START Data supplied

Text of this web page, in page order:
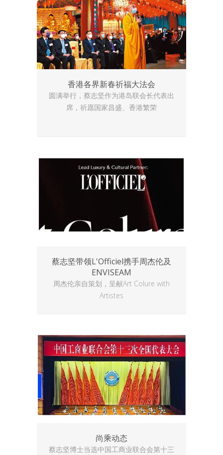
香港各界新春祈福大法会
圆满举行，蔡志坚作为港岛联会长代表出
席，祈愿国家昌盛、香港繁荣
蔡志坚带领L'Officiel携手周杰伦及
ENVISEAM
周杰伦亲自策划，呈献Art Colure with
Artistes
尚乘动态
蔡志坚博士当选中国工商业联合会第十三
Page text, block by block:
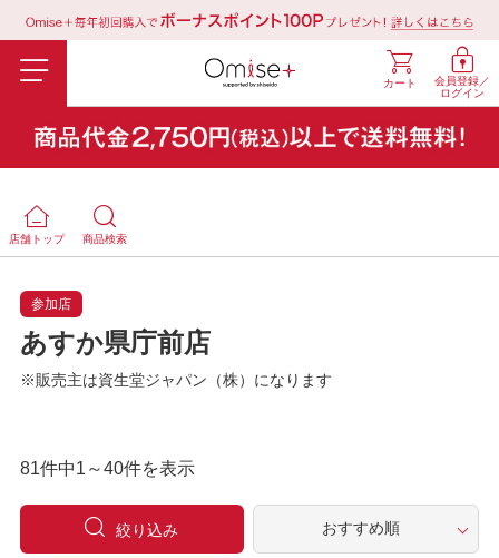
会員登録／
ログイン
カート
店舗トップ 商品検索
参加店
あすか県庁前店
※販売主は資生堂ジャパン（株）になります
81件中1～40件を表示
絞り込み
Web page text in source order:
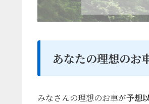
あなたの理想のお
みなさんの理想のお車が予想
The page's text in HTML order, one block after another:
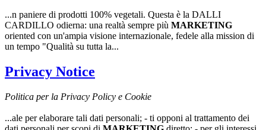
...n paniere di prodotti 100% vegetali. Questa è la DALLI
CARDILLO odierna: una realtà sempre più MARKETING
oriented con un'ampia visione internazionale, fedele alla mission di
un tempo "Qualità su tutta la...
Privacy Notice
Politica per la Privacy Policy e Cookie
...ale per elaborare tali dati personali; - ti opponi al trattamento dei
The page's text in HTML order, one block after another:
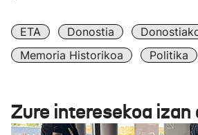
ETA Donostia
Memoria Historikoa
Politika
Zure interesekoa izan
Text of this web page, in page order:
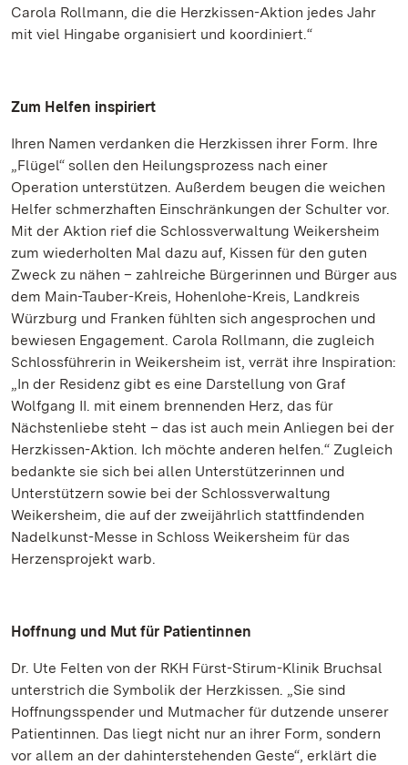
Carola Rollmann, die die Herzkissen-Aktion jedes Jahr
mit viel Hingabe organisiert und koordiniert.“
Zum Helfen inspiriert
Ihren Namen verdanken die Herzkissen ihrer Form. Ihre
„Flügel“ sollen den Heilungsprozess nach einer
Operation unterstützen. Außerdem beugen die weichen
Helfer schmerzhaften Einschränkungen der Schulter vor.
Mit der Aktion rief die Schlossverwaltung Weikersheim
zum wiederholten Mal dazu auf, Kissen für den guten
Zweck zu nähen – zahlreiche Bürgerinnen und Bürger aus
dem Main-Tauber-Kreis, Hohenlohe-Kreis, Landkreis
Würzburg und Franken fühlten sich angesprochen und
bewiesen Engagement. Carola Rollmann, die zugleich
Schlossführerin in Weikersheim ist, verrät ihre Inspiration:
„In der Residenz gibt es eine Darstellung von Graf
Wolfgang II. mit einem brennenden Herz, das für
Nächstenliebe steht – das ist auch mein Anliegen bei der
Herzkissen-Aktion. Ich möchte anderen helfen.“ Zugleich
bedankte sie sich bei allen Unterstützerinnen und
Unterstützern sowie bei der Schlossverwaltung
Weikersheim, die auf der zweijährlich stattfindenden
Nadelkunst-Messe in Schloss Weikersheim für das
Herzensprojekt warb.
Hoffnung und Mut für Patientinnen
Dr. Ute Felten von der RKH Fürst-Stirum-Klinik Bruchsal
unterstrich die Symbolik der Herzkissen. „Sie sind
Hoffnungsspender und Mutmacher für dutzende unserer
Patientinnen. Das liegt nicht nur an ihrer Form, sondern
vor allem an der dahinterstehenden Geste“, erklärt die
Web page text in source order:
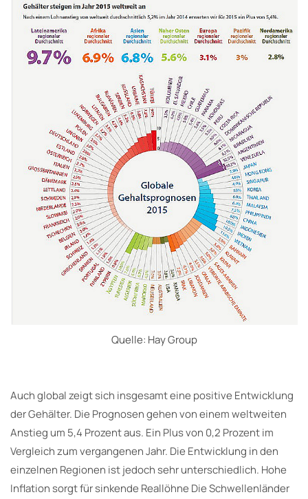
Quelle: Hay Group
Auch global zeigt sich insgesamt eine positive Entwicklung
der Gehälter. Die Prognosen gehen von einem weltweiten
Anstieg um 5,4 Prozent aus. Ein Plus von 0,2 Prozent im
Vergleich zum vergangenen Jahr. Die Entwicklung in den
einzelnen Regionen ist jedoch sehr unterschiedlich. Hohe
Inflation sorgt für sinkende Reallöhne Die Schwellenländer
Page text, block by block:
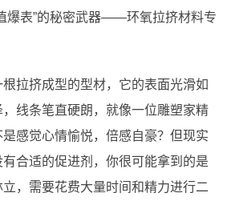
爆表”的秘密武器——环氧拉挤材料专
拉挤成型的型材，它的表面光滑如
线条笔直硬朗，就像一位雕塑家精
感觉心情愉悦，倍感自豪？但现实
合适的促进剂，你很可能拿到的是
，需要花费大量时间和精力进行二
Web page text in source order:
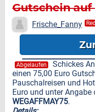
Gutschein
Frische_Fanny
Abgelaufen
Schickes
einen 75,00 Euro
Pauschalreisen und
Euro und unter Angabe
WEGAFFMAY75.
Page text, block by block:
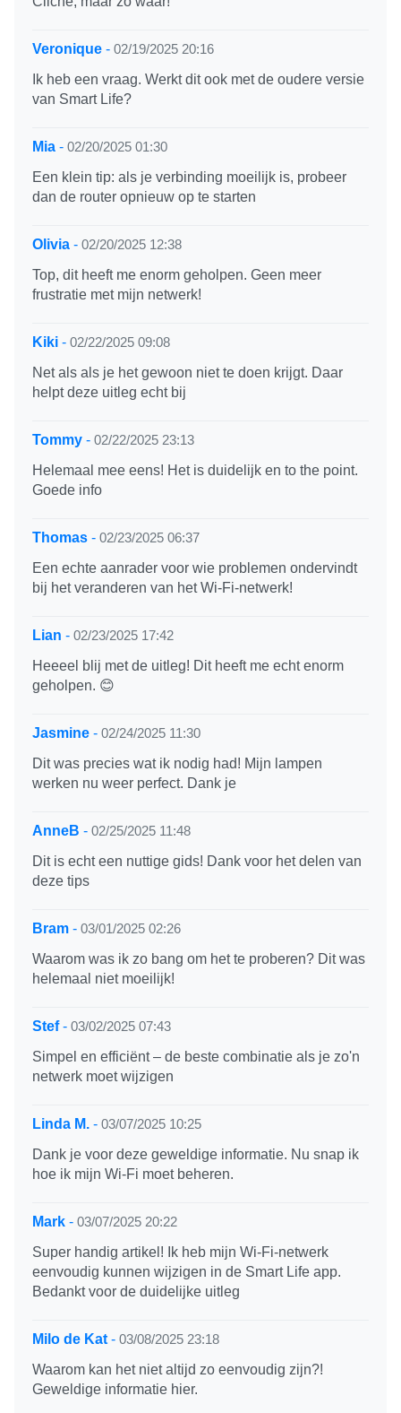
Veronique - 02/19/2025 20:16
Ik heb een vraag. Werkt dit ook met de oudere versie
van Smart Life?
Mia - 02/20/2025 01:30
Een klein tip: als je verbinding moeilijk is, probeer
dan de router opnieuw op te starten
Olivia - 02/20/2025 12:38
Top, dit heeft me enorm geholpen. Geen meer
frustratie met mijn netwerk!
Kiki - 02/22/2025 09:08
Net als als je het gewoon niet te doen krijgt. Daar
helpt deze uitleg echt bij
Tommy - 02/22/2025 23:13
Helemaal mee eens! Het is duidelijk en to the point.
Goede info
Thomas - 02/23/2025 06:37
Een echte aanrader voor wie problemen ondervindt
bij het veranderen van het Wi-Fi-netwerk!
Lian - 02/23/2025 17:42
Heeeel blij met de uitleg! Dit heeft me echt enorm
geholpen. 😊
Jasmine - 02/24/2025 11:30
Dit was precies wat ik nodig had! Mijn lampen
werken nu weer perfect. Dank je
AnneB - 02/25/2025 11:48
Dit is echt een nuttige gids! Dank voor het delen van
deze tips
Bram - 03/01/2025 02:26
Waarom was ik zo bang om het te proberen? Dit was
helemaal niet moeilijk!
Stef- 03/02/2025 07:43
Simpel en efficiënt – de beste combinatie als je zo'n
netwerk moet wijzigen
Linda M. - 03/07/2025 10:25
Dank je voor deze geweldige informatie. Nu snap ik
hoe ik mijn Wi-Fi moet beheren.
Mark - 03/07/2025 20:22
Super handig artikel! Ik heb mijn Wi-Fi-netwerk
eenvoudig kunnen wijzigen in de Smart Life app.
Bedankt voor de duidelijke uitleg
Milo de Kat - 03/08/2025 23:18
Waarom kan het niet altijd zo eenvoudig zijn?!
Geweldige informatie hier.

END Data supplied
START Data supplied

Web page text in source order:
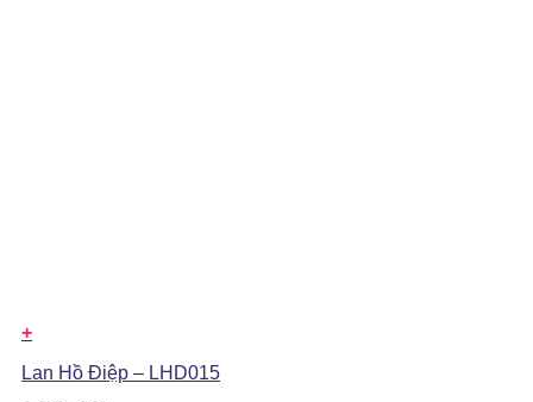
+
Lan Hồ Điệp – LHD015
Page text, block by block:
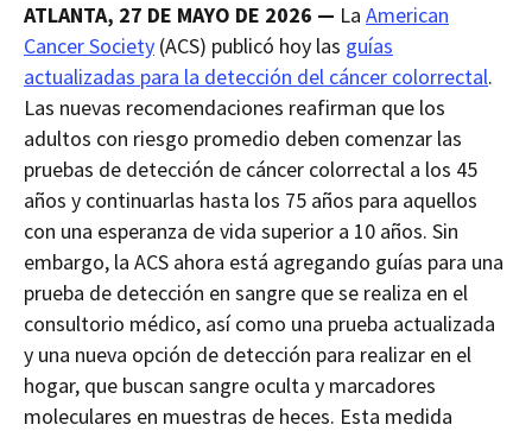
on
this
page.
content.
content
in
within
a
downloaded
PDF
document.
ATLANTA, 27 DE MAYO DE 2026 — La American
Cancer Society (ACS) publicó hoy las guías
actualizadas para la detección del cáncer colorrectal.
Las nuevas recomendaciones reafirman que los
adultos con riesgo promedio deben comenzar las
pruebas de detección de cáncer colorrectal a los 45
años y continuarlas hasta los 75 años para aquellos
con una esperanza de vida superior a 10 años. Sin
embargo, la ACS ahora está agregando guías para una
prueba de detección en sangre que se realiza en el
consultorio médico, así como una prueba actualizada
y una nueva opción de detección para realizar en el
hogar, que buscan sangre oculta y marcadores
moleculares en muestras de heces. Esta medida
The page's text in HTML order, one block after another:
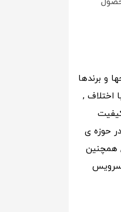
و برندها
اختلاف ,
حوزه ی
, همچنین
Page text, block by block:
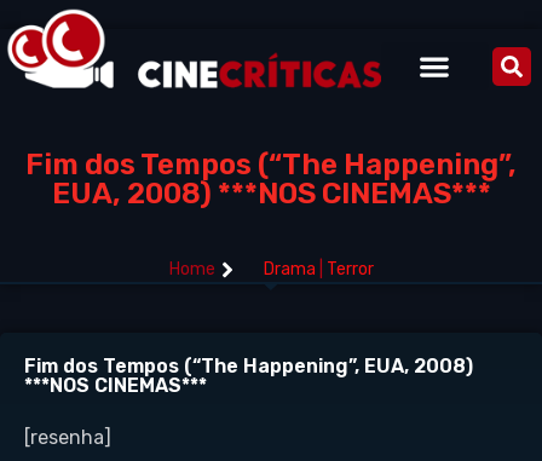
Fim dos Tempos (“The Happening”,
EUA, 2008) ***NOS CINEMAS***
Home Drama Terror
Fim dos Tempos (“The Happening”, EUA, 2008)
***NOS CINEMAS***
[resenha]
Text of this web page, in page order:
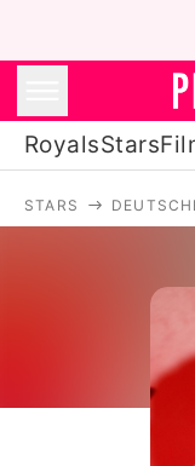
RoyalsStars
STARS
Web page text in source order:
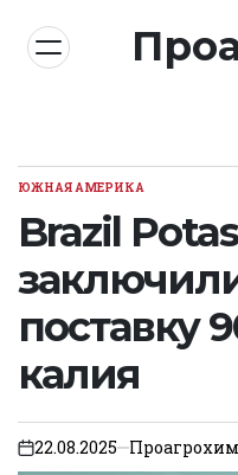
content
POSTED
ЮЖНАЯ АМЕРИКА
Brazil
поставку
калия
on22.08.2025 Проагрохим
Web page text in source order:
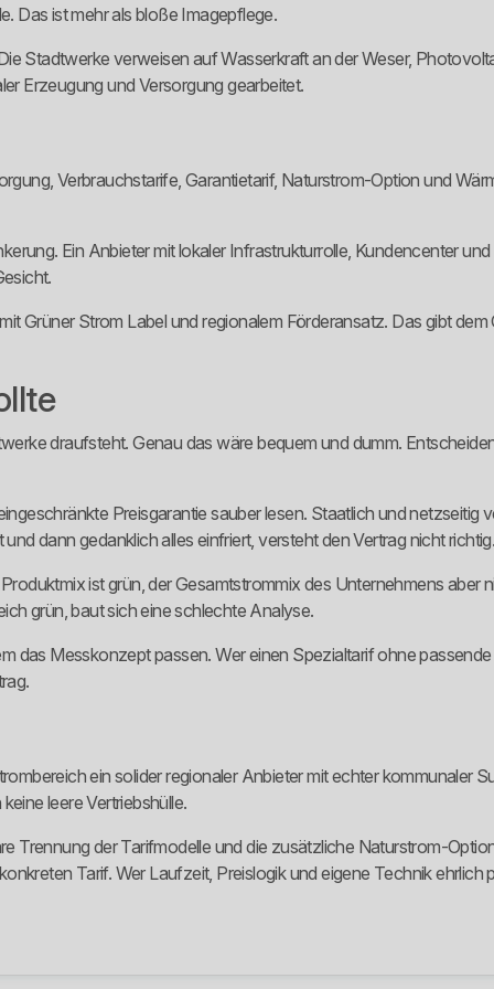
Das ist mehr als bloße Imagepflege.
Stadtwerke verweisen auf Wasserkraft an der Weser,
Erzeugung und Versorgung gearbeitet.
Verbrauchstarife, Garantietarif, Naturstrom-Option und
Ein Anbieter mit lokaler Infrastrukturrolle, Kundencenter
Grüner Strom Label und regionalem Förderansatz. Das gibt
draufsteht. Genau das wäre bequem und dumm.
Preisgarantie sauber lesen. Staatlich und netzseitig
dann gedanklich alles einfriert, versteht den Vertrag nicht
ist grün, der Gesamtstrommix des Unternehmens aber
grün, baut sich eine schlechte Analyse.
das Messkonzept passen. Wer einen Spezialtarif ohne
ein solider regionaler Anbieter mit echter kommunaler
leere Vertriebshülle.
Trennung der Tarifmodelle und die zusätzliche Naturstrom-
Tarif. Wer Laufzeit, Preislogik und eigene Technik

END Data supplied

Within the data above, the span starting at the line containing "Verbrauchstarife, Garantietarif, Naturstrom-Option" and ending at the line containing "Tarif. Wer Laufzeit, Preislogik" is to be retyped exactly, with no other lines.

Verbrauchstarife, Garantietarif, Naturstrom-Option und
Ein Anbieter mit lokaler Infrastrukturrolle, Kundencenter
Grüner Strom Label und regionalem Förderansatz. Das gibt
draufsteht. Genau das wäre bequem und dumm.
Preisgarantie sauber lesen. Staatlich und netzseitig
dann gedanklich alles einfriert, versteht den Vertrag nicht
ist grün, der Gesamtstrommix des Unternehmens aber
grün, baut sich eine schlechte Analyse.
das Messkonzept passen. Wer einen Spezialtarif ohne
ein solider regionaler Anbieter mit echter kommunaler
leere Vertriebshülle.
Trennung der Tarifmodelle und die zusätzliche Naturstrom-
Tarif. Wer Laufzeit, Preislogik und eigene Technik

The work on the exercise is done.